> Task details: Copy the lines below, please, starting with the one that contains "Web page text" and ending with the last. Pictures stay out.

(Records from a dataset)

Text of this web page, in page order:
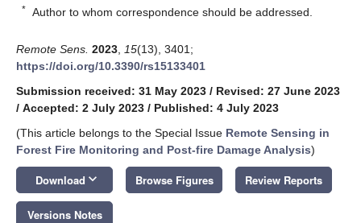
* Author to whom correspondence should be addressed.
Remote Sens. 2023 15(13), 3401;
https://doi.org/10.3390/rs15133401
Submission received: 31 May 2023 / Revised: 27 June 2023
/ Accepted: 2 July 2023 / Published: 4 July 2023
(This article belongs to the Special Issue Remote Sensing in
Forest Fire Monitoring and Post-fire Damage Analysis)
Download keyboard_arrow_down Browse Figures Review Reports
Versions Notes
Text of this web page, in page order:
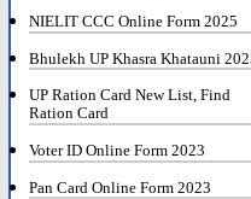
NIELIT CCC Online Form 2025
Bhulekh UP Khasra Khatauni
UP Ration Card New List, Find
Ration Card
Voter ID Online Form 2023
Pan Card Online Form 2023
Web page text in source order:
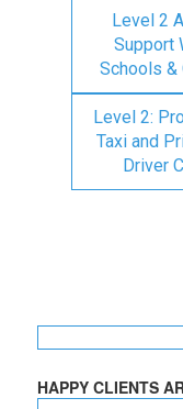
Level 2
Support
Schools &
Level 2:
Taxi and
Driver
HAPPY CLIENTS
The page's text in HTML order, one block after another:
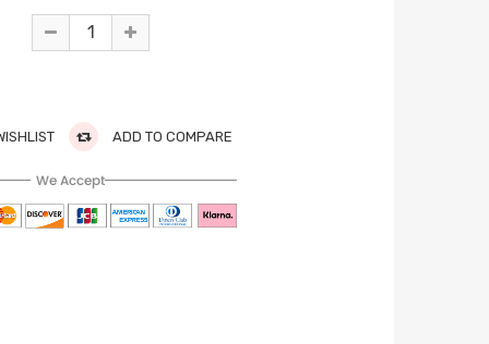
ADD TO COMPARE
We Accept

> Reply to the exercise:
Web page text in source order:
Level 2
Support
Schools &
Level 2:
Taxi and
Driver
HAPPY CLIENTS
The page's text in HTML order, one block after another:
ADD TO COMPARE
We Accept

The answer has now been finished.